Telusur Cahaya Islam sejak abad 17 dari masjid tertua di Bulukumba, Masjid Nurul Hilal Dato ri Tiro

2 April 2022, 19:49 WIB
Masjid Nurul Hilal Dato ri Tiro, masjid tertua di Bulukumba /Tangkapan layar YouTube.com/Munkar

WartaBulukumba - Masjid tertua di Kabupaten Bulukumba adalah Masjid Nurul Hilal Dato ri Tiro di Kecamatan Bontotiro.

Masjid tertua di Bulukumba ini datang dari sejarah panjang penyebaran agama Islam di ujung paling selatan jazirah Sulawesi Selatan.

Belantara animisme, mistisisme dan kebatinan adalah penguasa spiritual di Sulawesi Selatan saat Dato ri Tiro menyentuhkan kakinya di jazirah ini pada awal abad 17.

Baca Juga: Kini masuk Titik Nol Bulukumba bayar retribusi, ini rincian tarifnya

Dato ri Tiro atau Dato Tiro adalah pemilik nama asli Abdul Jawad Khatib Bungsu atau Al Maulana Khatib Bungsu yang datang menyeberangi lautan dari Minangkabau, Sumatera Barat.

Dato ri Tiro bersama dua orang kawannya yaitu Dato Patimang atau Khatib Sulaeman dan Dato ri Bandang atau Abdul Makmur.

Dato Patimang menyiarkan agama Islam di kerajaan Luwu dan Dato ri Bandang menyiarkan agama Islam di Kerajaan Gowa dan Tallo. Sedangkan Dato Tiro menyiarkan agama Islam di daerah Bulukumba dan sekitarnya.

Baca Juga: 11 destinasi wisata terpopuler dan keren di Bulukumba: Kahayya hingga Liangnga

Dalam beberapa catatan sejarah, Dato ri Tiro bersama dua kawannya datang ke Sulawesi Selatan menggunakan perahu.

Mereka mendarat di Ujung Banyoro yang kini bernama kecamatan Herlang Kabupaten Bulukumba pada masa pemerintahan Launru Daeng Biasa di kerajaan Tiro pada tahun 1604.

Dato ri Tiro kini diabadikan namanya di Masjid Islamic Center Dato Tiro di Kabupaten Bulukumba.

Baca Juga: QR Code, inovasi warga Desa Wisata Ara di Bulukumba dalam membangun pesantren terpanjang

Dato ri Tiro membangun Masjid Nurul Hilal pada tahun 1605 Masehi.

Dato Tiro yang menguasai ilmu tasawuf atau sufisme menyebarkan Islam ke Bulukumba lantaran pada masa itu banyak masyarakat setempat percaya akan hal-hal yang berbau sihir dan kebatinan.

Mesjid Nurul Hilal Dato ri Tiro terletak sekitar 36 kilometer dari pusat kota Bulukumba, tepatnya berada di Kelurahan Ekatiro, Kecamatan Bontotiro, Kabupaten Bulukumba.

Mesjid dengan kubah menyerupai rumah adat Jawa ini terdiri dari tiga tingkat atap.

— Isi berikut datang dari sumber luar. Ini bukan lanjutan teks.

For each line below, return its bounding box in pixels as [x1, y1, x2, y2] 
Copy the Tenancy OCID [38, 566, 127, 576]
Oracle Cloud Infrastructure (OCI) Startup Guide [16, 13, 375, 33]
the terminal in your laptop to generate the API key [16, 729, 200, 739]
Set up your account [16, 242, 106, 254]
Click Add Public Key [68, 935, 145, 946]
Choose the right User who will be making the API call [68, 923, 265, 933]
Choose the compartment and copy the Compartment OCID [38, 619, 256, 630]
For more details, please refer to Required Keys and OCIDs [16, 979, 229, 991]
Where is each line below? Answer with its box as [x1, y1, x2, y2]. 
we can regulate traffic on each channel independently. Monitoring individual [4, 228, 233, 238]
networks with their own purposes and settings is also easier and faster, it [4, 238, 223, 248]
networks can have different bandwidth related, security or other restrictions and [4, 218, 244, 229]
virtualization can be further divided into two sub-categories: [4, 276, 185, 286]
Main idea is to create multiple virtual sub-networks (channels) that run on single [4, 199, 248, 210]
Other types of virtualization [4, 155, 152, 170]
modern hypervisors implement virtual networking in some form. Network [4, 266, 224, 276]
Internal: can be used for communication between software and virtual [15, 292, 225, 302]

Baca Juga: Pembangunan Bandara Wisata di Bulukumba, begini janji Sandiaga Uno

Arsitektur dinding jendela diambil dari rumah khas Toraja, Sulawesi Selatan yakni Tongkonan.

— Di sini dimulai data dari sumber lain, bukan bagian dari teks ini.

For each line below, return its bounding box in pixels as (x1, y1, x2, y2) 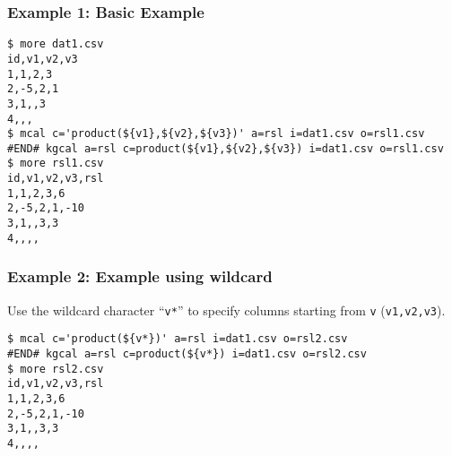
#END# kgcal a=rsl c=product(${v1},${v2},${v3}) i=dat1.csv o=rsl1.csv (7, 142, 444, 155)
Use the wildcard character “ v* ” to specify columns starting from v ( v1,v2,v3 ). (7, 300, 446, 319)
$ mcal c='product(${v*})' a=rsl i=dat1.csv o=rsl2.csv (7, 332, 348, 346)
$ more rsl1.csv (7, 157, 104, 170)
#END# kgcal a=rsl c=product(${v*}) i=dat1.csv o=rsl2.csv (7, 347, 367, 360)
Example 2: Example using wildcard (7, 265, 273, 288)
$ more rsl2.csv (7, 362, 104, 375)
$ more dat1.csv (7, 38, 104, 51)
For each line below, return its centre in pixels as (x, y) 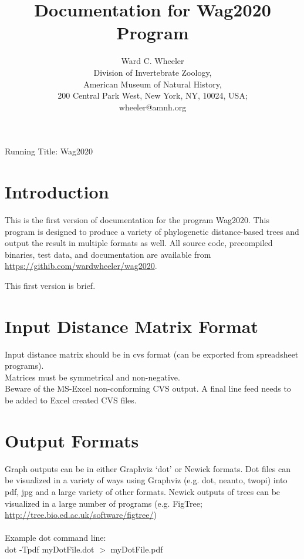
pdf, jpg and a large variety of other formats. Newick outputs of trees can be (143, 491)
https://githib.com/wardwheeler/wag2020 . (81, 266)
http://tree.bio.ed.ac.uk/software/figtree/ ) (81, 515)
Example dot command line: (55, 538)
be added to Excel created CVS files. (71, 400)
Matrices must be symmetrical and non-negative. (92, 377)
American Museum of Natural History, (153, 84)
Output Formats (72, 440)
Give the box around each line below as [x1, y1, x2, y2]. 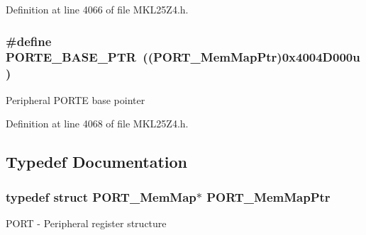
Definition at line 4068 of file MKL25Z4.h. [6, 116, 189, 131]
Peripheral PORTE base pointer [6, 92, 145, 107]
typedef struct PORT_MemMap [6, 188, 196, 205]
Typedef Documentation [6, 151, 187, 173]
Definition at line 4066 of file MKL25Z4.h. [6, 2, 189, 16]
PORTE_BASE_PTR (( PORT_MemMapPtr [6, 48, 277, 66]
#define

Pada bagian luar masjid terdapat dua buah menara setinggi dua puluh meter. Pada bagian dalam masjid terdapat empat buah tiang dan sejumlah tulisan kaligrafi yang berada di sudut dinding masjid.

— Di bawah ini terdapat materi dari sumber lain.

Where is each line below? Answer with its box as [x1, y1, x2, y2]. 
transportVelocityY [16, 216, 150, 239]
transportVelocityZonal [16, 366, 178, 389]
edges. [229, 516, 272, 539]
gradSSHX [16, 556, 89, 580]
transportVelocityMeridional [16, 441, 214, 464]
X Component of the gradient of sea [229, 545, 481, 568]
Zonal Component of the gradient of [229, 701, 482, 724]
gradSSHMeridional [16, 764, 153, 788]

Hal menarik lainnya yakni sebuah sumur panjang yang mengelilingi masjid dengan panjang sekitar 100 meter.

Menurut cerita, sumur itu juga dibuat oleh Dato ri Tiro yang saat itu ingin melakukan shalat namun tidak menemukan air suci untuk berwudhu.

Baca Juga: Sailing Pinisi mengajak keliling ke pantai-pantai indah sambil menikmati kuliner khas Bulukumba

Lantas Dato ri Tiro menancapkan tongkatnya ke tanah yang membuat garis sehingga keluarlah mata air dari dalam tanah. Air menyembur dengan sangatderas hingga membentuk sungai yang kemudian dikenal saat ini dengan Sungai Panjang Hila Hila.

Masjid ini telah mengalami lima kali renovasi yakni renovasi pertama kali dilakukan pada tahun 1625, sedangkan renovasi terakhir kali dilakukan pada tahun 1998.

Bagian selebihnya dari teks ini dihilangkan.